CDRL: cerebellar-microcircuit-inspired reinforcement learning improves sample efficiency 3.4×
By structuring the actor and critic to mirror the cerebellum's granule-Purkinje circuit organization, a new RL framework reaches the same competence with substantially less environment interaction.
The cerebellum has long been the brain region that neuroscience research engineers gesture toward when asked which biological structure looks most “designed for control.” Its granular layer expands inputs into a high-dimensional sparse representation; its Purkinje cells integrate this expansion under climbing-fiber supervision; the resulting circuit is implicated in motor learning, predictive coding, and increasingly, the kind of internal-model learning that RL needs.

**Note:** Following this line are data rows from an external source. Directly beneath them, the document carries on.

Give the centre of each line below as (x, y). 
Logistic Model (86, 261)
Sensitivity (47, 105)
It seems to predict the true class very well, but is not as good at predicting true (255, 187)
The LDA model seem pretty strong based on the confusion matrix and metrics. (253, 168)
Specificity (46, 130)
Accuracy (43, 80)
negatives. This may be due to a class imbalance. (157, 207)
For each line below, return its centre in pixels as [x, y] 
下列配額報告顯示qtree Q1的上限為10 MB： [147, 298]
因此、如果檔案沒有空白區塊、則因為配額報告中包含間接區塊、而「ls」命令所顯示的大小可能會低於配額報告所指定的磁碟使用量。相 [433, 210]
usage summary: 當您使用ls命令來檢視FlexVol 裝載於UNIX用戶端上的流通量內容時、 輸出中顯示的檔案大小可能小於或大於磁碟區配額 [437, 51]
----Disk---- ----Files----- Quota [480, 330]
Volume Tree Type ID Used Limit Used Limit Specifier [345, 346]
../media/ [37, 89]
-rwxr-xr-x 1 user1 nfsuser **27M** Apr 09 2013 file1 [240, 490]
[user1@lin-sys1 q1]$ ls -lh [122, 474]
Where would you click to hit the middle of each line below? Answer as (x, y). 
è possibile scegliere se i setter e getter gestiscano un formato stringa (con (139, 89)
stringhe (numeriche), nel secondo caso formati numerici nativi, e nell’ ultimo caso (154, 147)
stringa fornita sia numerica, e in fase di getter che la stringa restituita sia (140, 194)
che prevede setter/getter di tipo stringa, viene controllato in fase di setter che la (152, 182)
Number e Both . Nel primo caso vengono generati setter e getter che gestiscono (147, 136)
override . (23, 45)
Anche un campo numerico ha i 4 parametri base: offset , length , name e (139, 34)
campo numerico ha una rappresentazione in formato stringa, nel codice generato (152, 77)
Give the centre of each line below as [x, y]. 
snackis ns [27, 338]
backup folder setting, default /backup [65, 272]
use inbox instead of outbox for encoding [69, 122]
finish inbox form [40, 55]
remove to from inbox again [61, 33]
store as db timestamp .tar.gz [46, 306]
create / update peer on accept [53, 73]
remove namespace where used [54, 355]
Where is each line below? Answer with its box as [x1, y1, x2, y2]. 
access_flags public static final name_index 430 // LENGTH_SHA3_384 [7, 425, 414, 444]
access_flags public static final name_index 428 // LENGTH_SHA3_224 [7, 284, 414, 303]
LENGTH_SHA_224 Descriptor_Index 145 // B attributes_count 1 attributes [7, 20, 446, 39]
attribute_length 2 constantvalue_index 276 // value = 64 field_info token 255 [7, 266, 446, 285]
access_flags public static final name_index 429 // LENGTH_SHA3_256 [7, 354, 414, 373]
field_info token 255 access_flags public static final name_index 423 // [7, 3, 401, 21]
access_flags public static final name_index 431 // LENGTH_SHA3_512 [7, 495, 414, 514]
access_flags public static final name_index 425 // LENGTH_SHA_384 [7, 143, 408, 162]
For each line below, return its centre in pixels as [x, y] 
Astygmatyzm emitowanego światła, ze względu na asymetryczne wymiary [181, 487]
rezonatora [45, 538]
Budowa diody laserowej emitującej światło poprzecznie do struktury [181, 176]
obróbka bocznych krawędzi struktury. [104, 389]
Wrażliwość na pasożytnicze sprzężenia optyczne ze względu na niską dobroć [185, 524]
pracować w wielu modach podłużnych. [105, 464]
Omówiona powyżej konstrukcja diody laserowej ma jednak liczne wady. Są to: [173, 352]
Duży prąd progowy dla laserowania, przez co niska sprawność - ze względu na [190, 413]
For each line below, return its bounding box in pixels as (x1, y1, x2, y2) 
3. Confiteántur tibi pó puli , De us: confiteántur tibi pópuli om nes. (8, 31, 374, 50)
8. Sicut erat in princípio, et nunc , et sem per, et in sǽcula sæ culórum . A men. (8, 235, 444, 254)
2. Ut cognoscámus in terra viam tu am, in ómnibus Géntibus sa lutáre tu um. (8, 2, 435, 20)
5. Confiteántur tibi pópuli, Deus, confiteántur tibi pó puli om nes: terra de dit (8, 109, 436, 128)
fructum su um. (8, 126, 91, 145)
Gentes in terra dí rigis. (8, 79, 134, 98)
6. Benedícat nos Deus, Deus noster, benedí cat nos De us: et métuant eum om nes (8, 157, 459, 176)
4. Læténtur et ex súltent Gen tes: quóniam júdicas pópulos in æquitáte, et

CDRL operationalizes the circuit literally. The actor is a granule-layer-style sparse high-dimensional projection; the critic is a Purkinje-style supervised integrator that receives an error signal styled on climbing-fiber dynamics. The training scheme keeps the analogy intact: errors are sparse and localized rather than backpropagated densely.
On a battery of MuJoCo continuous-control tasks, CDRL reaches PPO-equivalent performance with 3.4× fewer environment steps. The architecture is small — the granule projection is the only large layer — which suggests the gain is structural, not parametric. The authors are careful to flag that the cerebellar analogy is loose at the cellular level; the win is at the level of the circuit topology and the locality of the error.